No two Thanksgivings are alike. That is, if you are new to a family.
I'm the girl friend, and this was technically my second Thanksgiving in SG's life, however, my first official with his family.
No, it did not look anything like my Thanksgiving growing up.
You see, for most of my life, Thanksgiving involved going to my Granny's house. That was my Great-Grandmother on my mother's side. She was a true Matriarch, and in the good old southern way, we would all gather at her home to gorge ourselves on carbohydrates and sugar. Once my beloved Granny passed (I believe I was 17,) we began to have Thanksgiving in our home with my Grandma Betty and Papa. Finally, at the age of 24, that 6-some dwindled down to a 4-some, and just a few years later I would be married.
Then things would change... but not really.

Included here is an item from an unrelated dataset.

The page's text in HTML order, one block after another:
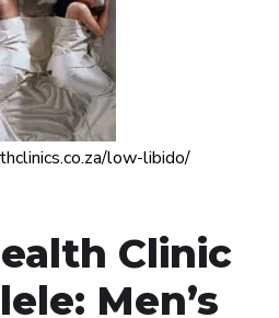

My first hubby and I agreed on a schedule for Thanksgiving. Lunch with my family, dinner with his, and both families would be invited to both. It worked, considering the fact we lived a short 30 - 40 minutes from each other. Later, I would divorce him and my sister would marry, but her guy's family would be sort of non existent, so our personal tradition would continue. Again - consistency.
Then I would later remarry the egyptian, and I think that sort of sums it up. He did not celebrate Thanksgiving and his family was overseas. Oftentimes, he would fly home to see his family during this time, and again, I had my family traditions.
Last year, SG and I had just started dating, and though I was invited to his house, I felt it was too soon. So I opted to spend one last Thanksgiving with my fam.
This year, I took the plunge. For the first time, I ventured into someone else's tradition.
It started out fairly well, we went out to eat as a family on that Tuesday night and relaxed at the cabin. On Wednesday, I helped his mom and daughters get the cabin and main home ready for the big day. I even cooked a homemade pumpkin pie (with real pumpkin, not the canned stuff.) Then the big day arrived and I was feeling fairly good about it. I mean, I had the unspoken items I needed to bring - Pumpkin Pie.
Now let me back up....
On Thanksgiving, or at least in my version of Thanksgiving, there are a few items we have to accomplish:
1. Music needs to be on. I need to hear holiday music in the background.
2. Candles or a centerpiece of some kind.
3. Mom's good plates are brought out.
What do we typically serve?
Turkey, of course.
Turkey Giblet Gravy (which I never touch.)
Regular cheap turkey gravy
MASHED POTATOES (just the single best thing about Thanksgiving)
Layered salad (you know the kind, made with sour cream, etc)
Berry-Cranberry Sauce and the canned/congealed kind (which I prefer)
Sweet potato casserole with the marshmallows
Rolls - butter
and PUMPKIN PIE.
Did I mention mashed potatoes?
Sooooo... I carry my little pumpkin pie up to the main house. Little did I know that I was the ONLY person who ate pumpkin pie. Apparently that is a Northern thing.
My dad is a Yankee.
I do remember mom having a token sweet potato pie, but I always opted for the pumpkin.
So that was a bust.
There was turkey.
Then I looked around... and what to my wandering eyes did NOT appear?
Dear Lord in heaven.
I had given up carbs for almost 11 weeks and was SOOOOOOO looking forward to my cheat day at Thanksgiving.
NO MASHED POTATOES.
Then I scoured the buffet looking for some sort of comfort. My eyes darted this way and that. I felt my pulse quicken, a little panic rising up. Then it hit me. I'm not at my family's Thanksgiving.
I got a little scoop of lima beans, a little scoop of sweet potato casserole (without the marshmallows) on my little plastic divided plate. Apparently, SG's mom makes her sweet potatoes with pecans on top. Not my favorite, but it was closer. Then I got a tiny helping of congealed cranberry sauce. There was cole slaw (def not a fave,) and a few other random items I don't eat. As for dessert? Pecan Pie. (Again, a no-go for me.)
Needless to say, I did not gain any weight over Thanksgiving break.
The family scattered to different rooms to eat. No music. No candles. No wine.
But... I had my guy. He looked at me, and smiled.... and I knew what I was most Thankful for.
I did enjoy the woods. We ran the dogs (which, btw, they got a new puppy!) and we roasted marshmallows over a fire at night. It was a nice time with the man I love and his tribe. Each tribe has different customs, and incorporating their life with your own is part of the compromise.
Like the pilgrims did with the natives, I must bring my traditions to the table. You can bet that next year, I'll be in charge of the potatoes. And I'll rock those carbs like no one's business.